La respuesta a la sociedad difícil que vivimos es la que nos señalan los mártires: la fe, que el mundo crea y no se separe de Dios, como Dios no se separa del hombre, irrevocablemente unido a Él por la creación y sobre todo por la Encarnación del Verbo Eterno, Hijo único de Dios. La hora presente, nos dicen con su martirio nuestros mártires debe ser la hora gozosa del testimonio y del anuncio del Evangelio, la hora del renacimiento espiritual y moral, la hora de Dios -de su reconocimiento y afirmación- la hora de la esperanza que no defrauda, la hora de renovar la vida interior de las comunidades eclesiales y de emprender o proseguir una fuerte y vigorosa, sólida y audaz, acción evangelizadora. Vivir la fe y comunicarla a los demás es nuestro mejor y más inaplazable servicio a los hombres.

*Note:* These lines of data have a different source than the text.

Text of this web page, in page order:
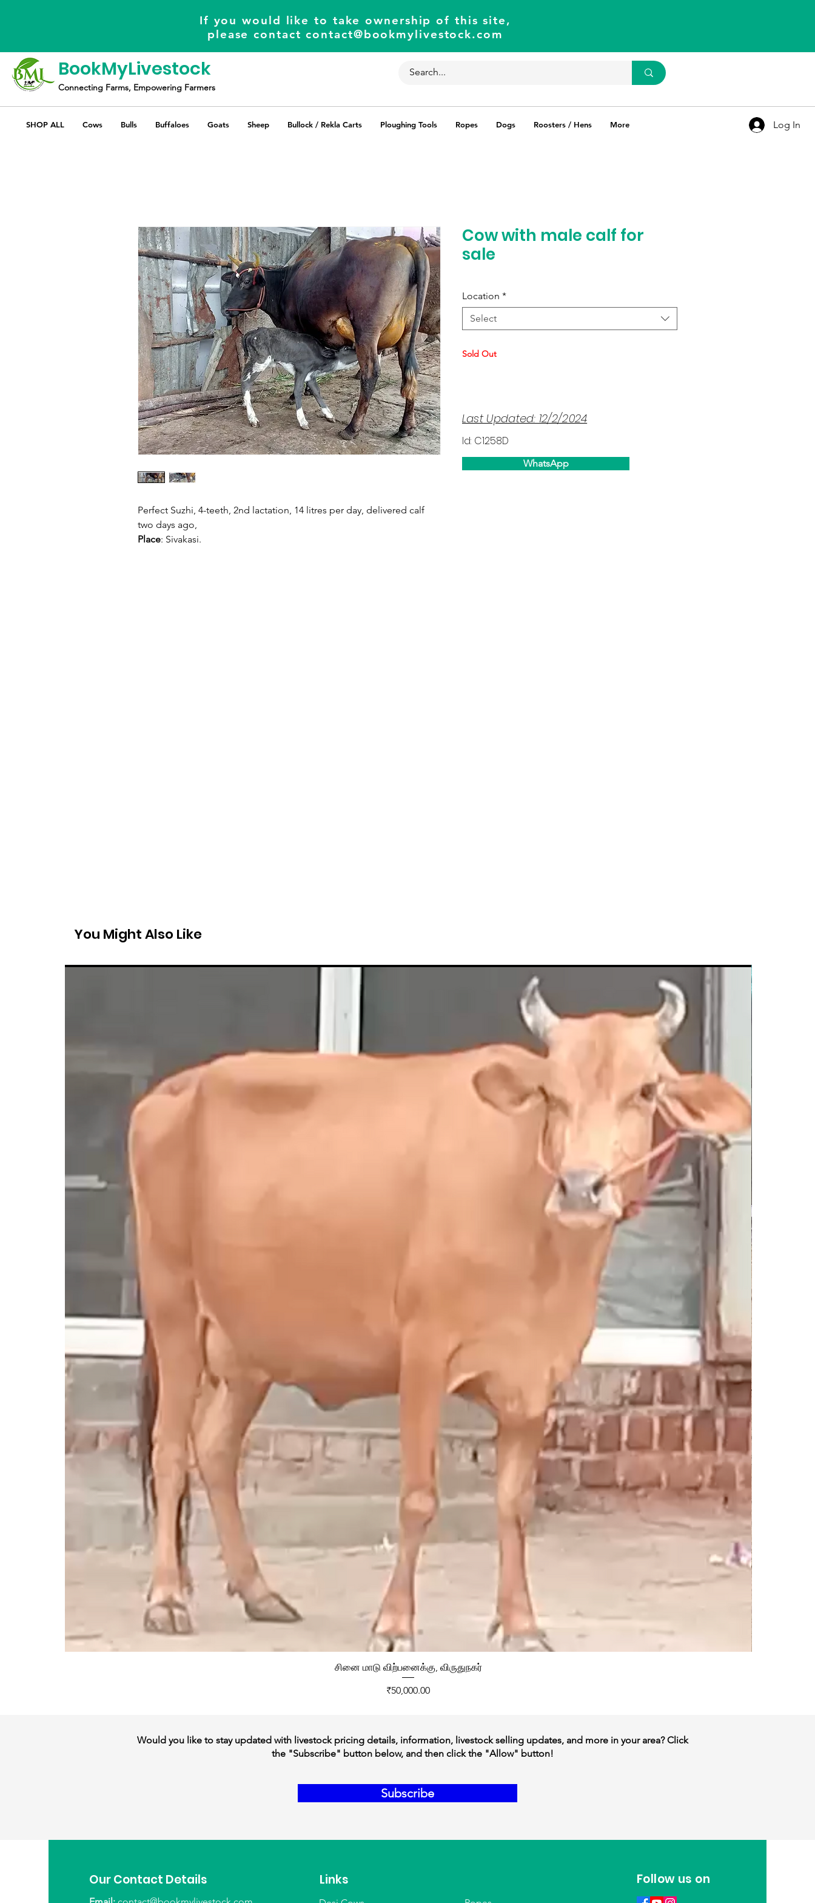
If you would like to take ownership of this site,
please contactcontact@bookmylivestock.com
BookMyLivestock
Connecting Farms, Empowering Farmers
SHOP ALL Cows Bulls Buffaloes Goats Sheep Bullock / Rekla Carts Ploughing Tools Ropes Dogs Roosters / Hens More Log In
Perfect Suzhi, 4-teeth, 2nd lactation, 14 litres per day, delivered calf
two days ago,
Place: Sivakasi.
Cow with male calf for
sale
Location *
Select
Sold Out
WhatsApp
Last Updated: 12/2/2024
Id: C1258D
You Might Also Like
சினை மாடு விற்பனைக்கு, விருதுநகர்
Price
₹50,000.00
Would you like to stay updated with livestock pricing details, information, livestock selling updates, and more in your area? Click
the "Subscribe" button below, and then click the "Allow" button!
Subscribe
Our Contact Details Links Follow us on

En esta fiesta de San Vicente Mártir nos llega una llamada, que se condensa en aquellas palabras de Juan Pablo II al pisar tierra española por vez primera: «Es necesario que los católicos españoles sepáis recobrar el vigor pleno del espíritu, la valentía de una fe vivida, la lucidez evangélica iluminada por el amor profundo al hombre hermano. Para sacar de ahí la fuerza renovada que os haga siempre infatigables creadores de diálogo y promotores de justicia, alentadores de cultura y elevación humana y moral del pueblo. En un clima de respetuosa convivencia con las otras legítimas opciones, mientras exigís el justo respeto a las vuestras».
No tengamos miedo, mantengámonos firmes en la fe, valientes en el testimonio del Evangelio, como San Vicente, como nuestros mártires de todos los tiempos, también los de hoy. No estamos solos, ellos están con nosotros, interceden por nosotros, nos alientan.